> _PROBLEM TO WORK ON_: Verbatim copy without images: repeat the records in full.

> _EXERCISE MATERIAL_:
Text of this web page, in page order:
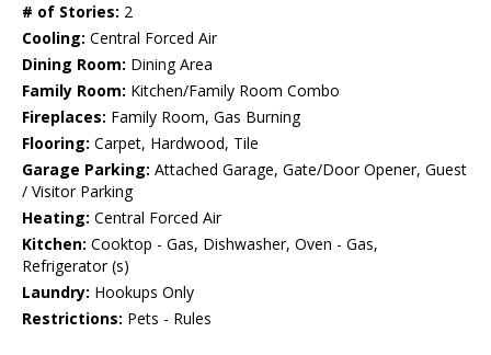
# of Stories: 2
Cooling: Central Forced Air
Dining Room: Dining Area
Family Room: Kitchen/Family Room Combo
Fireplaces: Family Room, Gas Burning
Flooring: Carpet, Hardwood, Tile
Garage Parking: Attached Garage, Gate/Door Opener, Guest
/ Visitor Parking
Heating: Central Forced Air
Kitchen: Cooktop - Gas, Dishwasher, Oven - Gas,
Refrigerator (s)
Laundry: Hookups Only
Restrictions: Pets - Rules
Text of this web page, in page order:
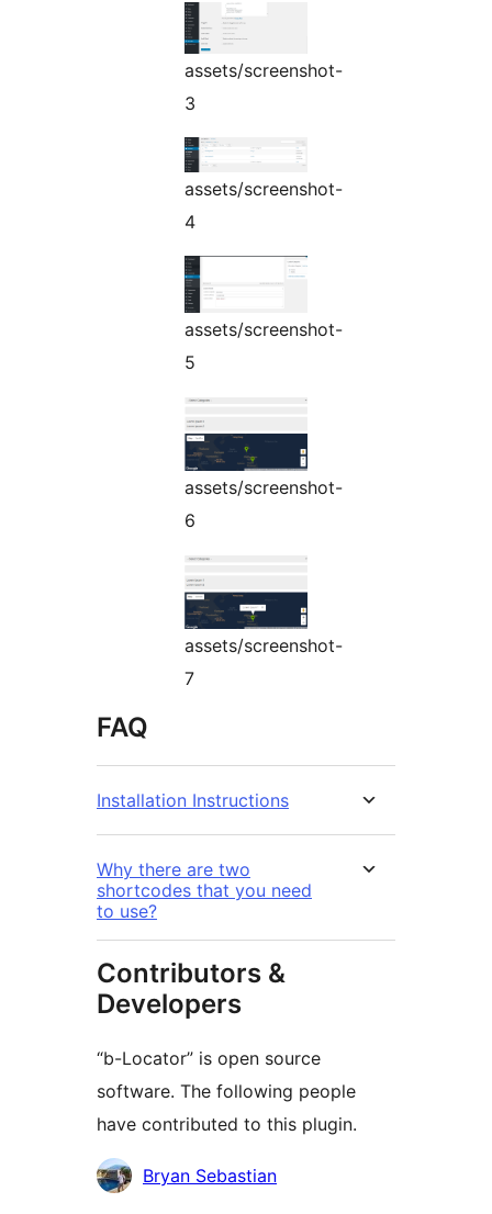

> _EXERCISE RESULT_:
Text of this web page, in page order:
# of Stories: 2
Cooling: Central Forced Air
Dining Room: Dining Area
Family Room: Kitchen/Family Room Combo
Fireplaces: Family Room, Gas Burning
Flooring: Carpet, Hardwood, Tile
Garage Parking: Attached Garage, Gate/Door Opener, Guest
/ Visitor Parking
Heating: Central Forced Air
Kitchen: Cooktop - Gas, Dishwasher, Oven - Gas,
Refrigerator (s)
Laundry: Hookups Only
Restrictions: Pets - Rules
Text of this web page, in page order:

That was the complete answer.